Mapping transition dynamics to underlying behavioral strategies.
(a) Implementation of Q–learning (top) and inference–based algorithms (bottom) for simulating choice sequences of artificial agents. (b) Example behavior of simulated Q–learning (top) and inference–based agents (bottom). Each dot or cross represents the outcome of a single trial. In the Q–learning plot, black and blue traces represent the values of each of the two actions. In the inference–based plot, black trace represents the posterior probability of the right state P (st = R ∣ c1, r1,…, ct–1, rt–1). (c) We performed a computational simulation of an ensemble of Q–learning and inference–based agents taken from grids that spanned the Q–learning parameter space (top), or the inference–based parameter space (bottom). Based on the results of the simulations, the spaces were clustered into six groups (represented by different colors), that showed qualitatively different behavior. (d) Transition functions grouped according to the behavioral regime Q1–4, IB5–6. Black lines represent single agents and red trace represents the mean across all the transition functions in each group. (e) Behavioral regime composition of each of the six algorithmic domains (Q1–4, IB5–6). (f) Cross–validated confusion matrix showing the classification performance of a k–nearest neighbor (kNN) classifier trained to predict the class identity (Q1–4, IB5–6) based on the observed transition curve. Diagonal entries show the accuracy for each respective class.
Fig 6.
Mice use combination of model–free and inference–based strategies in reversal learning.
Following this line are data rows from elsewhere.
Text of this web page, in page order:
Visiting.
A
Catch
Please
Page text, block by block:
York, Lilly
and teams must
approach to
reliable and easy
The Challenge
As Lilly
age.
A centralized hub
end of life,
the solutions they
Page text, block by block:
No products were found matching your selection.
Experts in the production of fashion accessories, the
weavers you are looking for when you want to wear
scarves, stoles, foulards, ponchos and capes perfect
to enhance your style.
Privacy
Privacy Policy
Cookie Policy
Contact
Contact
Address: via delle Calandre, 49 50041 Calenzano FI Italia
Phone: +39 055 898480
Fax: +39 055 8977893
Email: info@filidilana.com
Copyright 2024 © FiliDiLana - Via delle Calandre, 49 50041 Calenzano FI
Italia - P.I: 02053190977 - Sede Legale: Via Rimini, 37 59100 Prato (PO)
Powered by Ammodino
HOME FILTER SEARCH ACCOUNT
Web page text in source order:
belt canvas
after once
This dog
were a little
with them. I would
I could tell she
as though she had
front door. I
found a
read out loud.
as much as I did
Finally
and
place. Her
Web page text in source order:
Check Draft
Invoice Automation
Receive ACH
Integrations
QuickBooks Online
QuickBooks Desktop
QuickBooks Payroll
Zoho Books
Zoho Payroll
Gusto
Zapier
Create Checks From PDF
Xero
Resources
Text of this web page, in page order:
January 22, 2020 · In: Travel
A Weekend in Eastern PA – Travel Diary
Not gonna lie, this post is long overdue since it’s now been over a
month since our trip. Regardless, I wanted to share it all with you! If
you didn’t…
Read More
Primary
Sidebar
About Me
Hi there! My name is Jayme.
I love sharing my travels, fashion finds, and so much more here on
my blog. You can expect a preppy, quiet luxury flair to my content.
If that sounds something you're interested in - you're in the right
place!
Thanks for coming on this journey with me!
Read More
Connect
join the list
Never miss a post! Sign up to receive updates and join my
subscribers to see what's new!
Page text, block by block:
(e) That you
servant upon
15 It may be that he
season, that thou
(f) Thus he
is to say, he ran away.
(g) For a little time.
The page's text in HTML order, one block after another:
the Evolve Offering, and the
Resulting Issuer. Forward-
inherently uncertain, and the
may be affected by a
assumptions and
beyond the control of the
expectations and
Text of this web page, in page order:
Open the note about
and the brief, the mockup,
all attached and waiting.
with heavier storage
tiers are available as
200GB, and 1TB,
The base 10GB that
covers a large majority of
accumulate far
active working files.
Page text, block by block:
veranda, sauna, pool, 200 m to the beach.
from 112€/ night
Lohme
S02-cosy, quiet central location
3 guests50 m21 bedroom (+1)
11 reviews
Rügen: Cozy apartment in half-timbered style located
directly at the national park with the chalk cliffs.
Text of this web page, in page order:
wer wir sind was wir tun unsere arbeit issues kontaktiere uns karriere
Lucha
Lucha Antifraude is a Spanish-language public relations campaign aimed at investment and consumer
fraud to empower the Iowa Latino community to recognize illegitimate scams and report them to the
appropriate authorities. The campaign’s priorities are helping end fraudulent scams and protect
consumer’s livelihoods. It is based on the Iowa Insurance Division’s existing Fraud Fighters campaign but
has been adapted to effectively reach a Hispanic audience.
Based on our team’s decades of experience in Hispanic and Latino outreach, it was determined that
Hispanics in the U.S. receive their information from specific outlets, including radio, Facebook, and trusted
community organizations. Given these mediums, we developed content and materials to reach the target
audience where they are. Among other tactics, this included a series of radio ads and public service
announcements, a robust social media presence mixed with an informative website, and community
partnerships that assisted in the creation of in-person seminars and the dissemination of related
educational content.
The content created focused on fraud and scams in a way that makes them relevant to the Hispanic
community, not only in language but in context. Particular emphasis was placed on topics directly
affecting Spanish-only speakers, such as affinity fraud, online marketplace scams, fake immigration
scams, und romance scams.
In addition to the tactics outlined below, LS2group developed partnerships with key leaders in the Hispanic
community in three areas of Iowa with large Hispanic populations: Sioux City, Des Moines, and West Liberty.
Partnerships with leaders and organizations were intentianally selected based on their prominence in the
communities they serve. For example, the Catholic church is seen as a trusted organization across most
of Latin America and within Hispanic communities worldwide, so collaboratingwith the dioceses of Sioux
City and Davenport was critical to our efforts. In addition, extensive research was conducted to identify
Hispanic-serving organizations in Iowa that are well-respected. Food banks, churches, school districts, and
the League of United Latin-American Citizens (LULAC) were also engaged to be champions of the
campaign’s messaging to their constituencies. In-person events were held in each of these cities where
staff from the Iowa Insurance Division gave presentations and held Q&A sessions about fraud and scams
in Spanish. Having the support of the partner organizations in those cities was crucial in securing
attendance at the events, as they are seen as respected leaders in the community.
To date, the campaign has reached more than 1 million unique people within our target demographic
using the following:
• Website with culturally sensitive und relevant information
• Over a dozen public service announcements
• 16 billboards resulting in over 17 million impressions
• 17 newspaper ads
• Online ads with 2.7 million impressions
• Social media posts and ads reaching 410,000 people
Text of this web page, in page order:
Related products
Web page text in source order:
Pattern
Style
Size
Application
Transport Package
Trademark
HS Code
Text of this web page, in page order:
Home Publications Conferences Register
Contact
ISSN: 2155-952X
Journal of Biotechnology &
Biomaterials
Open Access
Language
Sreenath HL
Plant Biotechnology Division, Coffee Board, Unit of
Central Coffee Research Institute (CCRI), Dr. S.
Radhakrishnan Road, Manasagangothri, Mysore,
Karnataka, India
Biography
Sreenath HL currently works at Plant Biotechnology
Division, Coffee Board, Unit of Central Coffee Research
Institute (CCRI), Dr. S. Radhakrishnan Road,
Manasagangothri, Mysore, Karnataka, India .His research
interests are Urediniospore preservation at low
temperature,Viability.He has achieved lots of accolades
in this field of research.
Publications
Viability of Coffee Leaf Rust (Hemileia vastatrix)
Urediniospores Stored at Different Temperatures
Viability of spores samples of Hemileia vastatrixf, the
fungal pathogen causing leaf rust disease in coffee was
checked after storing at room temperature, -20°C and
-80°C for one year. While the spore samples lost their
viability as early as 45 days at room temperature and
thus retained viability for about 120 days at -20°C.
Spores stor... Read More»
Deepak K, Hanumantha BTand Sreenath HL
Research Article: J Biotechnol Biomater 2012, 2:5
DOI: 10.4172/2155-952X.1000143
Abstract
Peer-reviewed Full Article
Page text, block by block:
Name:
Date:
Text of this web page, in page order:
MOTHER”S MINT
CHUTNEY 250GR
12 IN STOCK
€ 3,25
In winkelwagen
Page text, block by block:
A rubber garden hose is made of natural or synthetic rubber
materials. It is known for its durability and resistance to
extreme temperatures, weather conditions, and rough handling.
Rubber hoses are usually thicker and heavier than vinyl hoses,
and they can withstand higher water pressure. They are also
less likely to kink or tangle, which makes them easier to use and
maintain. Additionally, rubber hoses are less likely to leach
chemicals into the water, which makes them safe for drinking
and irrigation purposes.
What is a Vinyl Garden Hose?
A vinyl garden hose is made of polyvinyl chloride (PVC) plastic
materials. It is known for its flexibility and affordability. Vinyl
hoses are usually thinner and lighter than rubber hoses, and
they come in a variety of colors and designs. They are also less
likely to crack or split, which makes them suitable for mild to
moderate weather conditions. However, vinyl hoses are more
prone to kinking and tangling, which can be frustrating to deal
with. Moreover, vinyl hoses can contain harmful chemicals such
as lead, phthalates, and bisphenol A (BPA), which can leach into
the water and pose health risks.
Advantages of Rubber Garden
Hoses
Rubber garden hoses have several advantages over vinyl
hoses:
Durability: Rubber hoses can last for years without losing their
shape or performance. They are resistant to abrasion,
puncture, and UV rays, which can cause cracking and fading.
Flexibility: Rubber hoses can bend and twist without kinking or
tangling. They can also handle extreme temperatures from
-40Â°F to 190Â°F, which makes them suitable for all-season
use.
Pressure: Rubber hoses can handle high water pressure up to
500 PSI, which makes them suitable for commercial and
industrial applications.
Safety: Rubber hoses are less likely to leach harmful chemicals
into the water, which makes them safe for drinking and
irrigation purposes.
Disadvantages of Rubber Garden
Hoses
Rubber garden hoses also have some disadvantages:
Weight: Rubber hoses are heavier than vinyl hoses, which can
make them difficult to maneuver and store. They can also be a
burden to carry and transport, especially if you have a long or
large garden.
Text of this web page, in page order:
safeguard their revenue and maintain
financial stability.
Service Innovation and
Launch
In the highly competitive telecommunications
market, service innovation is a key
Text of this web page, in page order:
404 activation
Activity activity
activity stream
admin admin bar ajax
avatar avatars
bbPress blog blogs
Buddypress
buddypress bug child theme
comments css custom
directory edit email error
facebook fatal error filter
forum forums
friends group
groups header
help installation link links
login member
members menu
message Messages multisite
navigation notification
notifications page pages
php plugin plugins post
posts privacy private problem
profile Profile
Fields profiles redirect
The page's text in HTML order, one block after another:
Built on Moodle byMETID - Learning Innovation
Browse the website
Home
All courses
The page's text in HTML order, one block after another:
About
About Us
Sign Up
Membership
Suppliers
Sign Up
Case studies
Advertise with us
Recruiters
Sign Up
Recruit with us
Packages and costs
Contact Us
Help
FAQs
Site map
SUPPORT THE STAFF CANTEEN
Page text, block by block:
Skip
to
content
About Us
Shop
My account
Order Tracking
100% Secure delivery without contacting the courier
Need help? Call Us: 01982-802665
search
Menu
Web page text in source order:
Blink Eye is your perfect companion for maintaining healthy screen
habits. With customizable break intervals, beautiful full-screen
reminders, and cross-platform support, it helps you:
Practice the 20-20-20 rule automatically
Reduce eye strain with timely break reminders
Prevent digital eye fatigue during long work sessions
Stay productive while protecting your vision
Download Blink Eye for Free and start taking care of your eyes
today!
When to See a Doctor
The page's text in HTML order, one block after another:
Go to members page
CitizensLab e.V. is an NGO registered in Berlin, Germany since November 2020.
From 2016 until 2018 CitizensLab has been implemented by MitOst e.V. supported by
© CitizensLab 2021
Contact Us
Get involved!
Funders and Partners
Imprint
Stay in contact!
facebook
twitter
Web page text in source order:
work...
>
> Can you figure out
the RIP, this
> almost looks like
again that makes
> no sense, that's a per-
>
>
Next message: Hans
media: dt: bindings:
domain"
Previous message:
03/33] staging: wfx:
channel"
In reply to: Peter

(a) Composition of blockHMM mixtures for individual animals. Each row represents one mouse with ID shown on the left. The color of each square represents the decoded behavioral regime of each HMM mode (Q1–4, IB5–6). The number of blocks for each animal, K, was selected by cross–validation and are sorted here in descending order. (b) Transition function of HMM modes for all animals, grouped according to the decoded behavioral regime. (c, d) Distribution of HMM modes for two example animals, f16, and f11, which displayed vastly different behavioral strategies with learning. The average performances of the two animals on the last 5 days of training, E, are shown. (e) Average frequency of HMM modes for n = 21 experimental animals (mean ± standard error) showing the average evolution of behavioral mixtures over the course of training.